Stored records:
....
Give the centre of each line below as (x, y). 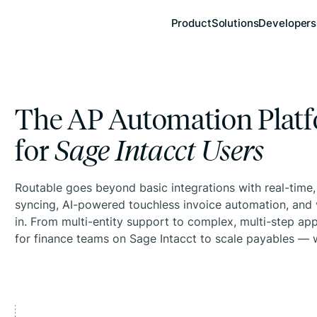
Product (191, 23)
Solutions (235, 23)
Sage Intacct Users (160, 149)
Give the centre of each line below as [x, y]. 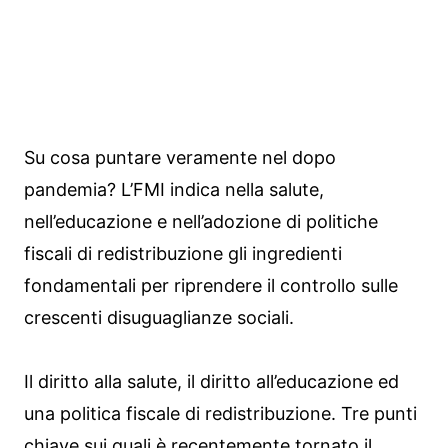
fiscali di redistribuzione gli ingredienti [183, 254]
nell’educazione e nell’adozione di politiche [201, 222]
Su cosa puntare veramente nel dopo [180, 158]
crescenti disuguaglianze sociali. [159, 318]
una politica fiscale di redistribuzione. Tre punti [220, 414]
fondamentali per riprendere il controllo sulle [211, 286]
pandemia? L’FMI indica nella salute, [174, 190]
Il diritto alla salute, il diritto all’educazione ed [211, 382]
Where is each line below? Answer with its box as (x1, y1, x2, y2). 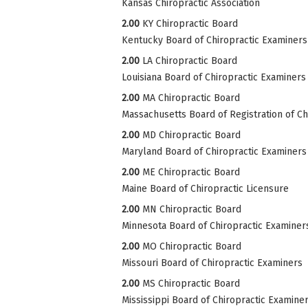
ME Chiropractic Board (142, 166, 240, 178)
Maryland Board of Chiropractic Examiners (122, 145, 307, 157)
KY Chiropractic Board (142, 17, 238, 30)
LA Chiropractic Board (142, 54, 237, 67)
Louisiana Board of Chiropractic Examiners (122, 71, 306, 83)
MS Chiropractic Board (142, 277, 240, 289)
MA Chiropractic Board (142, 91, 240, 104)
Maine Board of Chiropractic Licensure (122, 182, 289, 195)
....
What you should do
Pictures are to be dropped; every line of the records is to be returned unchanged.

Solution below
Give the centre of each line below as (x, y). 
Product (191, 23)
Solutions (235, 23)
Sage Intacct Users (160, 149)
Give the centre of each line below as [x, y]. 
fiscali di redistribuzione gli ingredienti [183, 254]
nell’educazione e nell’adozione di politiche [201, 222]
Su cosa puntare veramente nel dopo [180, 158]
crescenti disuguaglianze sociali. [159, 318]
una politica fiscale di redistribuzione. Tre punti [220, 414]
fondamentali per riprendere il controllo sulle [211, 286]
pandemia? L’FMI indica nella salute, [174, 190]
Il diritto alla salute, il diritto all’educazione ed [211, 382]
Where is each line below? Answer with its box as (x1, y1, x2, y2). 
ME Chiropractic Board (142, 166, 240, 178)
Maryland Board of Chiropractic Examiners (122, 145, 307, 157)
KY Chiropractic Board (142, 17, 238, 30)
LA Chiropractic Board (142, 54, 237, 67)
Louisiana Board of Chiropractic Examiners (122, 71, 306, 83)
MS Chiropractic Board (142, 277, 240, 289)
MA Chiropractic Board (142, 91, 240, 104)
Maine Board of Chiropractic Licensure (122, 182, 289, 195)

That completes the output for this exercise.